## AIM OF THE EXERCISE
All pictures are to be dropped, and everything else in the data duplicated exactly.

## MATERIALS PROVIDED
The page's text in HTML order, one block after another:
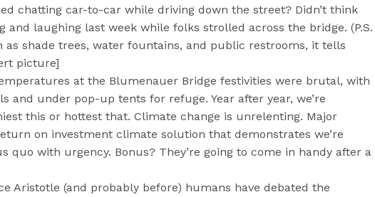
chatting car-to-car while driving down the street? Didn’t think
and laughing last week while folks strolled across the bridge. (P.S.
as shade trees, water fountains, and public restrooms, it tells
picture]
at the Blumenauer Bridge festivities were brutal, with
and under pop-up tents for refuge. Year after year, we’re
this or hottest that. Climate change is unrelenting. Major
on investment climate solution that demonstrates we’re
quo with urgency. Bonus? They’re going to come in handy after a
Aristotle (and probably before) humans have debated the
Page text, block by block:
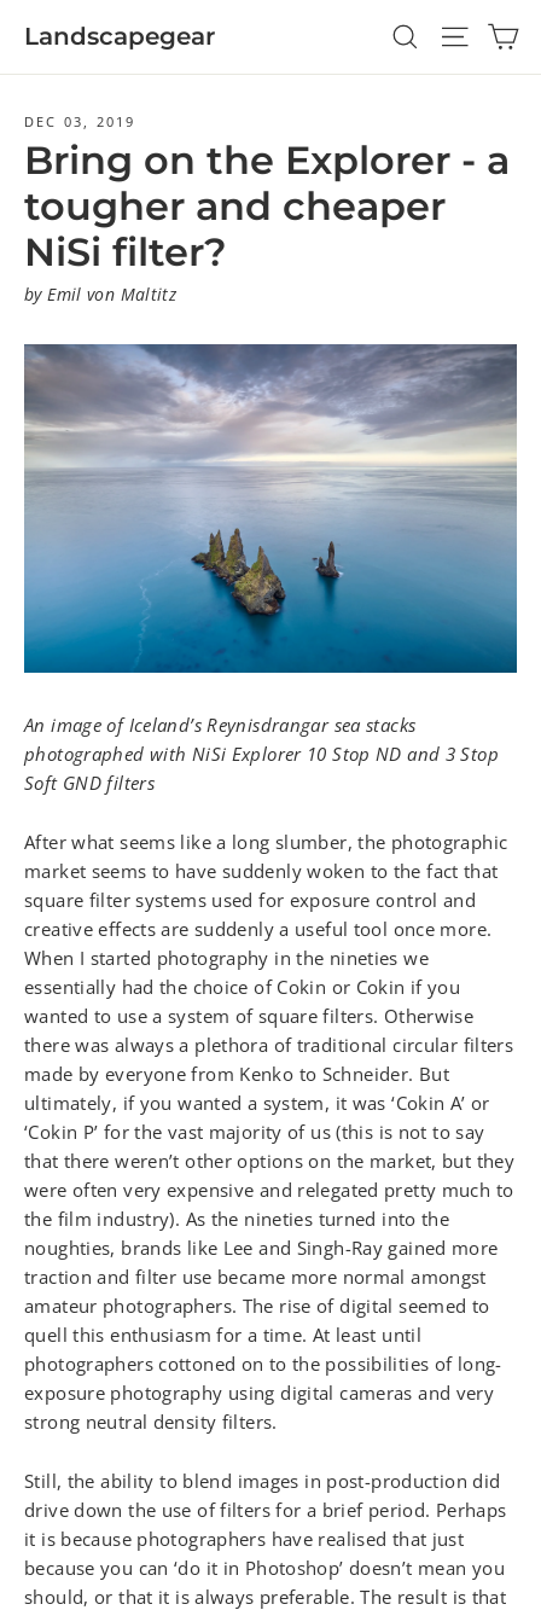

## RESPONSE TO THE TASK
The page's text in HTML order, one block after another:
chatting car-to-car while driving down the street? Didn’t think
and laughing last week while folks strolled across the bridge. (P.S.
as shade trees, water fountains, and public restrooms, it tells
picture]
at the Blumenauer Bridge festivities were brutal, with
and under pop-up tents for refuge. Year after year, we’re
this or hottest that. Climate change is unrelenting. Major
on investment climate solution that demonstrates we’re
quo with urgency. Bonus? They’re going to come in handy after a
Aristotle (and probably before) humans have debated the
Page text, block by block:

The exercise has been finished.